Intel has set up an even of their own, set for March 30, where they plan to reveal their full plans for everything Intel Arc and more, meaning that they are about to enter the GPU market in a much more serious way than any of their previous ‘integrated’ offerings, kicking off with the laptop segment of the market, before eventually reaching out into the desktop market to get themselves in contention with the likes of Nvidia and AMD, as the industry begins to crawl out of the stock crisis and global semiconductor shortage, and back to relative normalcy in the coming months.

Leaked Dell laptop shows off Arc A30M Pro GPU

Notorious Twitter leak fiend @9550pro got their hands on what appears to be a product sheet for an upcoming Dell Laptop, the Precision 5470, which is due to come equipped with a 12th-generation Intel processor, and Windows 11, but has a trick up its sleeve under its configurable GPU options.

On the full image, you can see the option to upgrade the laptop over to one of two discrete graphics options, an RTX A1000 workstation chip, or the Intel Arc A30M Pro, which is currently listed as ‘coming soon’. An additional leaked slide also shows that it will possess 4GB of VRAM, in addition to a total TGP of 35W, which would make it a relatively reasonable machine.

The Arc A30M Pro looks to be one of the entry SKUs in the lineup, so don’t expect blistering performance out of the chip, that’d going to be reserved for the higher-end models that we’ll ultimately see turn up in high-end gaming laptops.

GPU pricing gets lower: can Intel still compete?

We know about GPU pricing getting slightly cheaper, meaning that we’re going to be able to get the best graphics cards getting cheaper, and this is reflected in the evidence that graphics cards are crawling back to their intended MSRP pricing, and we’ve observed this over the past few months. Additionally, our sources at WePC indicate that there are further announcements to be made directly from companies that graphics card pricing is going to fall off of a cliff.
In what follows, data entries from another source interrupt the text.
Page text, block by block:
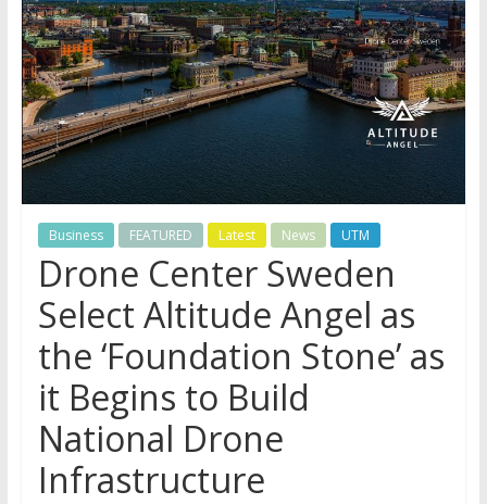
Business FEATURED Latest News UTM
Drone Center Sweden
Select Altitude Angel as
the ‘Foundation Stone’ as
it Begins to Build
National Drone
Infrastructure
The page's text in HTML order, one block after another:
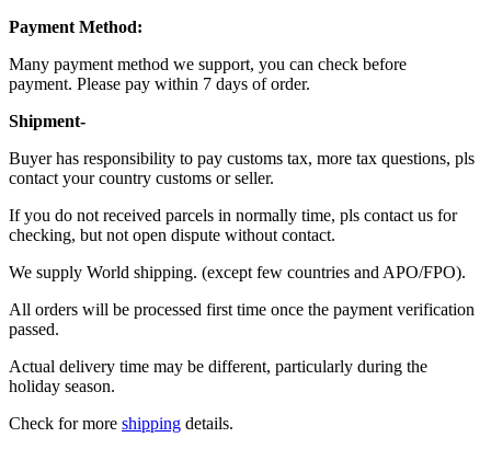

The really prescient question is, is Intel still able to compete in a market that’s already gotten back up on its feet? We won’t know the answer until the cards are formally announced, with discrete pricing of the GPUs seemingly under wraps until later in the year, after their laptop cards have been announced. This is a sound strategy for Intel, who is staggering out the releases in order to align their flagship releases with the likes of AMD and Nvidia, presumably to hit after Computex 2021.

It’s an incredibly exciting time to follow the industry, and we can’t wait to see what else companies like Intel have cooked up behind closed doors.